Water level monitoring over African lakes and rivers with low-cost GNSS interferometric reflectometry
Water level in lakes and rivers is a critical parameter to monitor for water managers. It captures the state of surface waters, and, if placed strategically, can be used in e.g. early flood warning systems or resource management.
In recent years, GNSS interferometric reflectometry has been an upcoming technique to measure water levels, and potentially provides a low-cost alternative to more traditional in situ gauges. GNSS signals also reflect from water surfaces and these reflections interfere with the direct line-of-sight signals as received in the antenna’s. For positioning purposes, the reflected signals are considered a nuisance, and creates oscillations in the signal to noise ratio. However, the same oscillations can also be processed to retrieve the height of the GNSS antenna above the reflecting surface.
Commercial products such as raspberries pi’s in combination with GNSS boards, create opportunities to produce low cost GNSS interferometric water level gauges. However, currently, data needs to be processed off-site and requires expert knowledge and tools. Furthermore, downloading data files can become problem in areas with low-bandwidth connectivity.
For this topic, an alternative processing chain will be developed which runs on board of the receiver, resulting in lower band-width need and direct water level estimates from the receiver. The receiver will be instructed to regularly generate messages which can be published on a central (MQTT) server, which opens up the possibility to scale up both the amount of receivers and also the uptake of the information by other data users.

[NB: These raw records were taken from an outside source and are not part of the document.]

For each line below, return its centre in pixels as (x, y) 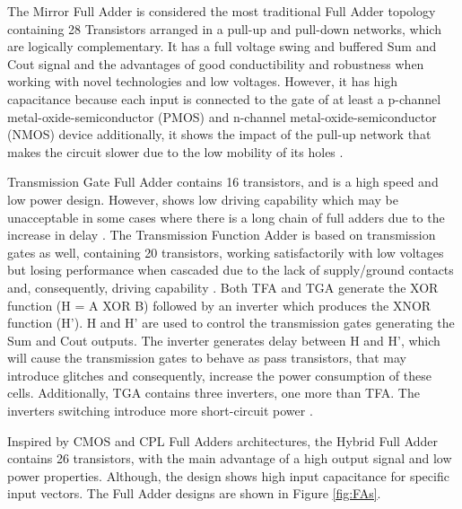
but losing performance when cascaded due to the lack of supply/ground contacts (231, 270)
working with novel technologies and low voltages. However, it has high (203, 81)
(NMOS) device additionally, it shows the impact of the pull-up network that (219, 134)
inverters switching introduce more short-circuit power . (160, 411)
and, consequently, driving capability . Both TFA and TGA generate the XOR (223, 287)
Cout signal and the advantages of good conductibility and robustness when (216, 63)
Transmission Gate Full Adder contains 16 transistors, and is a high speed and (223, 182)
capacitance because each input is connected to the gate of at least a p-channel (224, 98)
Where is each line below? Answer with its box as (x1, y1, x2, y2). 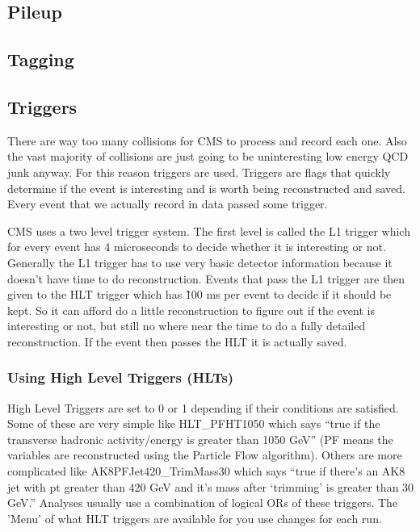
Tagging (7, 47, 74, 72)
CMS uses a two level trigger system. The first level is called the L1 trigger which (7, 222, 410, 239)
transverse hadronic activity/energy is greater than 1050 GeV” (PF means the (7, 430, 393, 447)
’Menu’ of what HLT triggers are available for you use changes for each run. (7, 509, 382, 526)
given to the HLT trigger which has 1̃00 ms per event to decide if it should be (7, 286, 392, 303)
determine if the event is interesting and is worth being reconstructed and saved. (7, 179, 405, 196)
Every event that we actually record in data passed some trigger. (7, 195, 328, 212)
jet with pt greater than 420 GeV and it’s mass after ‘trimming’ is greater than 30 (7, 478, 414, 495)

In this topic, you will produce an algorithm which generates, from GNSS signal to noise ratio, water level estimates accompanied by uncertainties. This can be initially developed using Python but optionally can also be ported to C for better efficiency allowing it to run on low-power embedded devices such as the Actinius Icarus board.

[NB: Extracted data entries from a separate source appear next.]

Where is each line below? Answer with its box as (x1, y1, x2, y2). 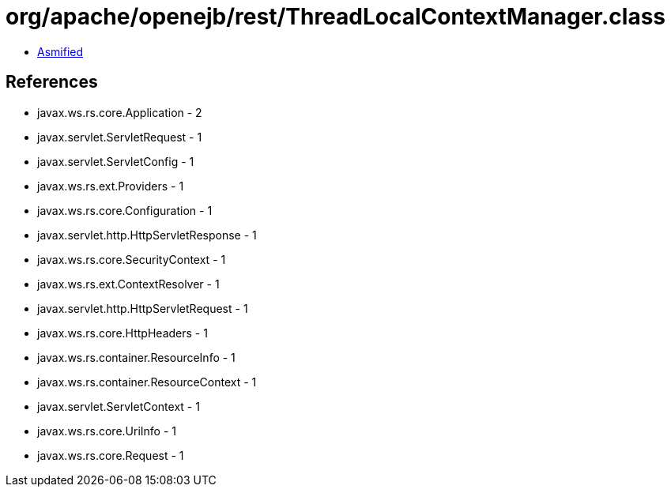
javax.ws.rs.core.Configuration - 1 (37, 203, 213, 217)
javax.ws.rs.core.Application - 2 (37, 105, 202, 119)
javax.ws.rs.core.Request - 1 (37, 448, 184, 462)
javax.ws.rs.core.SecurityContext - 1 (37, 252, 226, 266)
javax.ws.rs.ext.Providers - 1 (37, 179, 184, 193)
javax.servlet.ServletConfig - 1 (37, 154, 194, 168)
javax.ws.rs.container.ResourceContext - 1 (37, 374, 257, 389)
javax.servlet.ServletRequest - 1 (37, 130, 202, 144)

One technique to create continuous water level estimates is to use a Kalman filter, which produces smoothly varying estimates by updating the previous estimate once new data becomes available. The height estimates themselves can be extracted from sereis of signal to noise ratio data using Lomb-Scargle periodograms.
The selection of GNSS reflections requires knowledge about the orientation of the water body relative to the receivers antenna. The student will therefore incorporate the design of azimuth elevation masks from analyzing reflections falling within a GIS polygon representing the water body of interest. The mask can consequently be used to only retain the most useful GNSS reflections in the processing.
- Karegar, M., Kusche, J., Geremia-Nievinski, F., Larson, K., 2021. Raspberry Pi Reflector (RPR): a low-cost water-level monitoring system based on GNSS Interferometric Reflectometry 2021, G51A-11.
- Roesler, C., Larson, K.M., 2018. Software tools for GNSS interferometric reflectometry (GNSS-IR). GPS Solut 22, 80. https://doi.org/10.1007/s10291-018-0744-8
- Chew, C., n.d. Soil Moisture Remote Sensing using GPS-Interferometric Reflectometry 175.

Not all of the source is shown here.